Понял я лишь одно — в этом деле самые фантастические домыслы напрасны. Все потому, что столь серьезный, деловой подход — речь о том, как было обставлено это похищение, — однозначно указывал на заинтересованность в самых высших сферах. Кто все это организовал и кому я умудрился помешать — эта мысль мучила меня, пока вели по коридорам, пока в одиночной камере отлеживался два дня. Увы, мне в голову не пришло связать все это ни со звонком Трубчевского, ни с неожиданным визитом Алекс. И даже теперь, оказавшись в этом кабинете, я продолжал спор с самим собой — все ли я сделал так, как следовало, или где-то сплоховал?
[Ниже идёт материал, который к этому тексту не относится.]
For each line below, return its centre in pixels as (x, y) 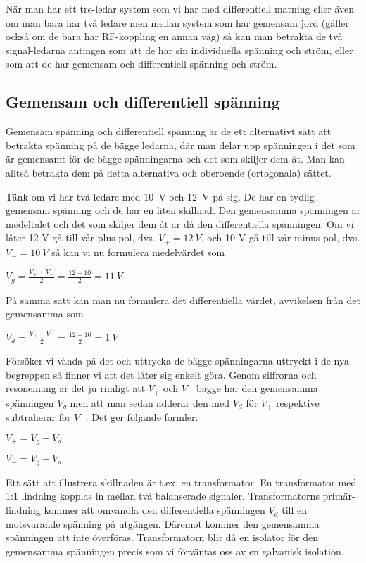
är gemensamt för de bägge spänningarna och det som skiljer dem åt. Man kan (175, 159)
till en (295, 510)
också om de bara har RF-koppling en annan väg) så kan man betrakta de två (174, 36)
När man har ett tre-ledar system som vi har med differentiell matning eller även (180, 8)
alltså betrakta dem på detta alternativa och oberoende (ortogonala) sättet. (169, 172)
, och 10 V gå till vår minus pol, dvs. (280, 238)
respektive (298, 402)
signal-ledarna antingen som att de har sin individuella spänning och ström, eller (179, 50)
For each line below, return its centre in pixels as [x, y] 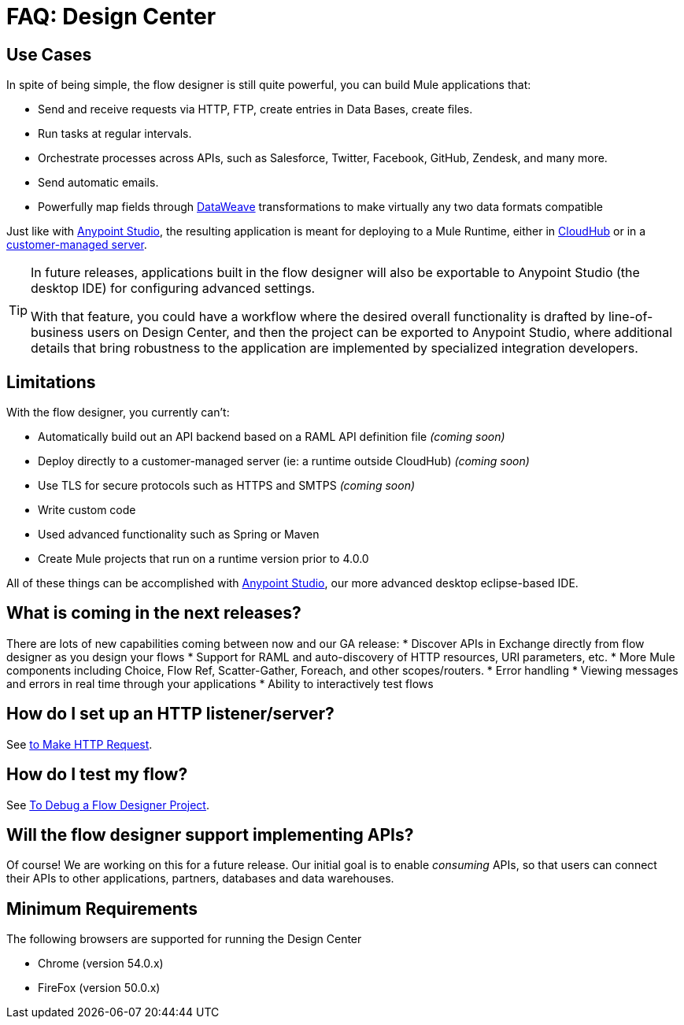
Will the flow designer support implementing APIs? [210, 834]
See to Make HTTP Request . [79, 744]
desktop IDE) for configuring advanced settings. [173, 289]
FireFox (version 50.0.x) [99, 988]
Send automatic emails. [98, 183]
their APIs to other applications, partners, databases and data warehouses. [200, 879]
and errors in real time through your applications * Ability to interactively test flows [220, 683]
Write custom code [87, 510]

Передо мной сидит немолодой уже человек с глубокими залысинами на продолговатой голове и лицом школьного учителя, уставшего от бесконечного вранья учеников и еще больше — от необходимости ставить двойки. На столе, в свете настольной лампы, особенно ярком в тусклом полумраке комнаты, лежит раскрытая папка с документами, и человек, лицо которого в тени, неторопливо просматривает один документ за другим, перекладывая их слева направо. Я завороженно слежу за этими монотонными движениями и оказываюсь совершенно не готов к тому, что сидящий за столом, продолжая рассматривать очередную бумагу, вдруг неожиданно обращается ко мне:

— И что же мне с вами делать? — и после короткой паузы зачем-то добавляет: — А?

Я тупо молчу, не решаясь что-нибудь сказать. Одно дело — прочитать трагическую исповедь бывшего зэка, и совсем другое — оказаться вот так, лицом к лицу со своей судьбой на ближайшие семь лет колонии строгого режима, притом без малейшей надежды на амнистию.

— Как же это вы, Михаил Афанасьевич, так вляпались? — снова спрашивает ведущий допрос и снова после паузы добавляет: — И зачем?

Тут, вероятно, следовало бы пасть на колени и, воздев трясущиеся мелкой дрожью руки к сидящему за столом, прокричать: «Не губи, батюшка! Все сдуру! Бес попутал!»

Но я опять молчу. Что-то подсказывает мне — еще не время каяться.

— Вы что же думаете, вам все можно? — продолжает допытываться то ли дознаватель, то ли следователь. А кто его разберет? Другой бы на его месте от нетерпения уже давно побагровел, но тут, видимо, проявилась специфическая реакция организма. Лицо его покрылось сетью мелких морщин, совершенно не изменившись в цвете, а глаза… глаза явили мне свидетельство столь глубокого страдания, что я даже усомнился: а кто же кого на самом деле тут допрашивает?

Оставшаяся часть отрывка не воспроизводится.